Flatten nested values in a pandas DataFrame
Sometimes some columns carry a list as value. Sometimes a nested dictionary. And sometimes we want to automatically expand and flatten those lists and dictionaries into a larger dataframe.
You can use pandas.DataFrame.explode(pandas.DataFrame) on lists. This will transform the list into rows. And you can use pandas.json_normalize(pandas.DataFrame) which will transform nested dictionaries into columns. You will need to drop the column that carried the nested dictionary and merge with the flattened dataframe.
Now you only need to scan if the value of a column is either a list or a dict and apply the corresponding method to unpack the values.

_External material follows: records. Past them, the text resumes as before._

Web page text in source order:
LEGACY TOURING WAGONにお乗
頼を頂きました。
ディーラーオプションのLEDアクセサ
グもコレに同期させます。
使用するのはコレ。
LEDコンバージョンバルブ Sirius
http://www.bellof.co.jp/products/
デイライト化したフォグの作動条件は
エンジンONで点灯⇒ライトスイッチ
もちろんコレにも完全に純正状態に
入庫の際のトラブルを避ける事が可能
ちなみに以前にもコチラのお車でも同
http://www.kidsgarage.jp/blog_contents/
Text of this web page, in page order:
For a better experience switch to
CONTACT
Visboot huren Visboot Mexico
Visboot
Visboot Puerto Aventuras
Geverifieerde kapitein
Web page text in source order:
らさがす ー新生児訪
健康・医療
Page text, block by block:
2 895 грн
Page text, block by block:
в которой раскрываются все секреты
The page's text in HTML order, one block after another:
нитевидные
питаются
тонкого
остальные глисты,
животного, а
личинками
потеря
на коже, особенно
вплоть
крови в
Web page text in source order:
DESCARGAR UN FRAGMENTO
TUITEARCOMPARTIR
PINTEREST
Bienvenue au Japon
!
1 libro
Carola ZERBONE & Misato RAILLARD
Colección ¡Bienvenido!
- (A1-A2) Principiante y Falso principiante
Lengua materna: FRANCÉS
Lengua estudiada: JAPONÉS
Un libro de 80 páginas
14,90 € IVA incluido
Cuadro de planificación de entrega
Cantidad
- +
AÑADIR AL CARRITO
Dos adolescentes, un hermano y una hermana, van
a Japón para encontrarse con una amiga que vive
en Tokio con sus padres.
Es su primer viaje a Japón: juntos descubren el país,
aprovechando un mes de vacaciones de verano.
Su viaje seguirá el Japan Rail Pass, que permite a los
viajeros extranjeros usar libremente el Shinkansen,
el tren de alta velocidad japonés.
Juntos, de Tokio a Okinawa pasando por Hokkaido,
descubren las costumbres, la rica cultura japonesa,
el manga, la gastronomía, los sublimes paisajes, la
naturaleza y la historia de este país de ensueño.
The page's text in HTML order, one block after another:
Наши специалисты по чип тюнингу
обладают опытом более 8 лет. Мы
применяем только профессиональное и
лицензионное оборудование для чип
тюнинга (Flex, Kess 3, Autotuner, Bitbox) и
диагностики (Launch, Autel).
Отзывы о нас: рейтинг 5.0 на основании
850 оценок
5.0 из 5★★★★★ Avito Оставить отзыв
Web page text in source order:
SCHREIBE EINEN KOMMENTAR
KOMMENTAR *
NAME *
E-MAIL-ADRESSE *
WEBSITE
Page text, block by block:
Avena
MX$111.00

The following code example shows how you can automatically detect a collection type and unnest / unpack these columns.
def unpack_collection_types(df: pd.DataFrame):
"""Explodes all lists and flattens all nested dicts of a df."""

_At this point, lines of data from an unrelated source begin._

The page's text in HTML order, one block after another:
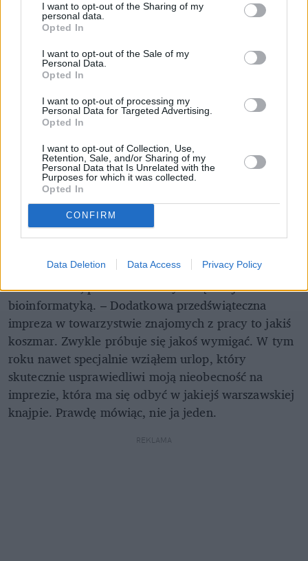
I want to opt-out of the Sharing of my
personal data.
Opted In
I want to opt-out of the Sale of my
Personal Data.
Opted In
I want to opt-out of processing my
Personal Data for Targeted Advertising.
Opted In
I want to opt-out of Collection, Use,
Retention, Sale, and/or Sharing of my
Personal Data that Is Unrelated with the
Purposes for which it was collected.
Opted In
CONFIRM
Data Deletion Data Access Privacy Policy
Uciec jak najdalej
– Nie lubię świąt. Bawiło mnie to może, gdy byłem
mały. Prezenty, życzenia, kolędy? Dziecinada. A
nawet określić. Infantylizm w największym stopniu –
mówi Marcin, pracownik firmy związanej z
bioinformatyką. – Dodatkowa przedświąteczna
impreza w towarzystwie znajomych z pracy to jakiś
koszmar. Zwykle próbuje się jakoś wymigać. W tym
roku nawet specjalnie wziąłem urlop, który
skutecznie usprawiedliwi moją nieobecność na
imprezie, która ma się odbyć w jakiejś warszawskiej
knajpie. Prawdę mówiąc, nie ja jeden.
REKLAMA
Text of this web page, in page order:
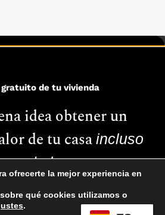
ofrecerte la mejor experiencia en
qué cookies utilizamos o
.
de tu vivienda
idea obtener un
de tu casa incluso
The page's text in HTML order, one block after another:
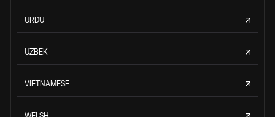
URDU
UZBEK
VIETNAMESE
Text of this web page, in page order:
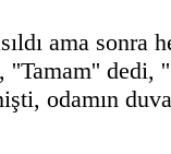
ama sonra
''Tamam'' dedi,
odamın
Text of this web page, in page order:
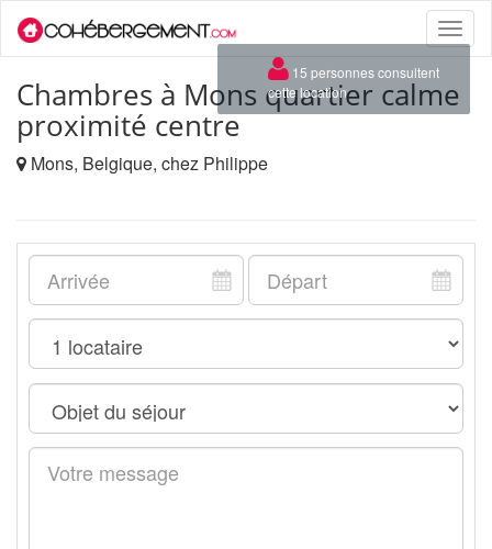
Toggle
Chambres à Mons quartier calme
proximité centre
Mons, Belgique, chez Philippe
×
15 personnes consultent
cette location

for col, data in df.iloc[0].items():
if isinstance(data, list):
df = df.explode(col, ignore_index=True)
return unpack_collection_types(df)
if isinstance(data, dict):
df_flat = pd.json_normalize(df[col])
df = df.drop(columns=[col])
df_combined = pd.merge(
df, df_flat, left_index=True, right_index=True, suffixes=('', f'({col})'))
return unpack_collection_types(df_combined)
return df